According to American Legion member Rick Bonarek, “These are care packages that the ladies assembled that contain shampoo, deodorant and toothbrushes for veterans at the VA Hospital.”

The supplies are purchased by the United Methodist Women with funds raised from Grand Islanders by the American Legion. In addition to the supplies, a note handwritten by Ray DeGlopper is taped to each bag.

“It is a personal touch,” Sharpe said. “That they take the time to go and get the ingredients that go into these baskets is, to me, just beyond the call. But then to add a touch from Ray, to turn around and have a card saying, ‘Hey, we know where you are, and we’re out here, and we want to support you.’ That, to me, is really heartwarming.”

“The money that Ray’s group gives us is the money that we use to buy what we need for the men,” said Pat Shaw, a member of United Methodist Women. “And, if we need more, we always have it because we do for the ladies, as well. So, we do 50 bags, four times a year: Christmas, early spring, around the fourth of July, and fall, which we try to tie in with Christmas. A lot of times, they (the veterans) will call and say, ‘We need four or five bags. Can you help us out?’ We will throw four or five bags together and send them down.”

Sharpe said, “I’m here to celebrate these ladies. Their work is just phenomenal. I almost want to be a patient in that hospital because I would love to have one of those baskets. It’s just off the charts for me. Being overseas and having folks like these who reached out to me to help me or support me in an emotional way was just phenomenal. I see the same feeling from the people who are going to receive these. They are going to have that same feeling of like, ‘Wow, somebody cares about what my situation is.’ ”

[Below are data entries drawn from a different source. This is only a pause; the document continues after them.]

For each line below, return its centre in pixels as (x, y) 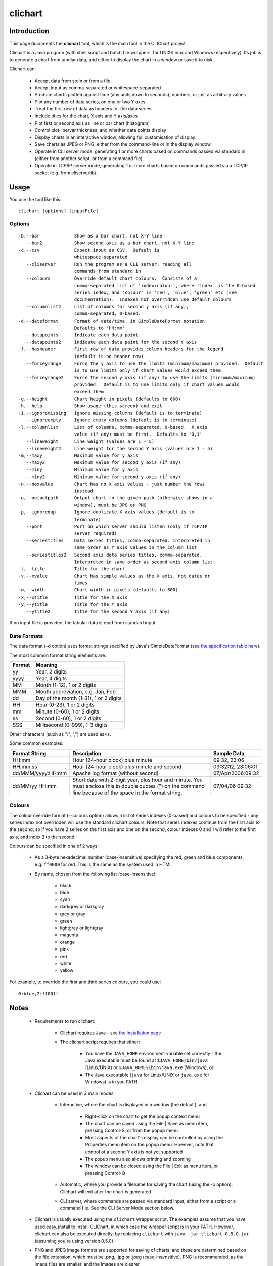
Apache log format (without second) (116, 773)
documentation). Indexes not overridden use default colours (153, 300)
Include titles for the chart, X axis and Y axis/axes (86, 116)
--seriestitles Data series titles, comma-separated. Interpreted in (118, 540)
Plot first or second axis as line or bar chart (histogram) (92, 123)
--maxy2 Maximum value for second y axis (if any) (104, 463)
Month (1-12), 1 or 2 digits (66, 685)
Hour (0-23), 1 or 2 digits (65, 705)
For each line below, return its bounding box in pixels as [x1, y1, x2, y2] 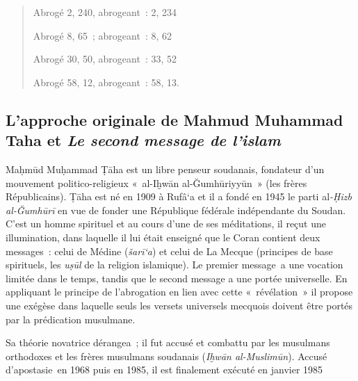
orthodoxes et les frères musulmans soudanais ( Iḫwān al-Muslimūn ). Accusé [6, 348, 327, 363]
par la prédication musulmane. [6, 311, 136, 326]
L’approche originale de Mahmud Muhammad [6, 108, 343, 130]
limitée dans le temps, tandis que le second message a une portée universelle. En [6, 270, 348, 285]
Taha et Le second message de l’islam [6, 129, 281, 151]
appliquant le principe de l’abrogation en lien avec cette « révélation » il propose [6, 284, 353, 299]
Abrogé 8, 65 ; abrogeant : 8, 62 [33, 28, 172, 42]
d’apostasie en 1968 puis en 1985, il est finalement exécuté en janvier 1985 [6, 362, 323, 377]
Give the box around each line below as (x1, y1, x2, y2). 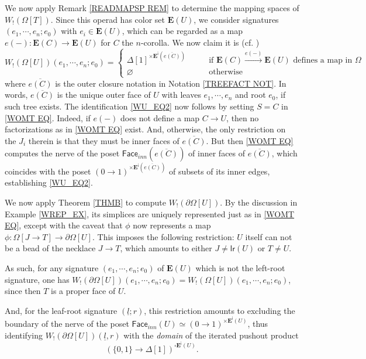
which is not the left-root (195, 261, 285, 273)
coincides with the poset (5, 165, 91, 177)
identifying (5, 329, 43, 341)
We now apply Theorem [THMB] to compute (5, 196, 166, 208)
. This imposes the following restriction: (92, 230, 234, 242)
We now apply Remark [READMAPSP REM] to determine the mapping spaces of (5, 2, 299, 13)
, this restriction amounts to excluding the (144, 304, 295, 316)
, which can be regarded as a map (122, 25, 243, 37)
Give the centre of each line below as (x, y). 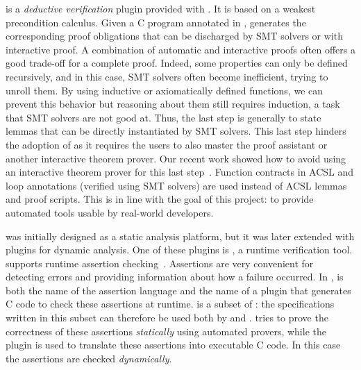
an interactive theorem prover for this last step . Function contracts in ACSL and (180, 172)
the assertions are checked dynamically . (89, 358)
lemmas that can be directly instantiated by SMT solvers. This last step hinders (176, 131)
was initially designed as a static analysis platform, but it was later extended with (180, 236)
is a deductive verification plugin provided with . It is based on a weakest (161, 8)
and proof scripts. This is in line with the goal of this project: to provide (160, 199)
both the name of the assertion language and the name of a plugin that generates (178, 290)
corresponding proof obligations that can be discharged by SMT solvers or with (174, 36)

Bonarek said, “I feel overwhelmed. I’m so proud of what the ladies from the church did and that we’re giving to these deserving veterans. Like Jim says, I wish that I were a patient there, to be given one of these bags. And they get great care at the hospital. This just adds a special warm touch to get these bags. Look at how they’re decorated! That somebody actually cares about them.”

Gift bags are also offered to homeless veterans, Shaw said. “They started giving out some to the veterans who are homeless. They can’t hold it together when one of the nurses hands them a bag, and they say, ‘Do I have to share this with somebody? This is all mine?’ ”

DeGlopper said he would tell the veterans in the VA Hospital, “Get well. I really think what these ladies are doing for these veterans down there is just super wonderful. They (the bags) look so nice. It’s like what Rick said, I’d like to be down there to receive one. These ladies do a nice thing, a wonderful thing.”

Shaw said that donations for veterans are collected at a large bin at Trinity United Methodist Church. “We house that at one of the girls’ houses and, when we need it, we just go and get it.”

Sheila Colan, who helped to deliver the bags to the VA Hospital, said about the veterans, “I feel like their mom. I had brothers and sisters in the war. They were vets, you would call them. I am sure that these men really appreciate what they get.”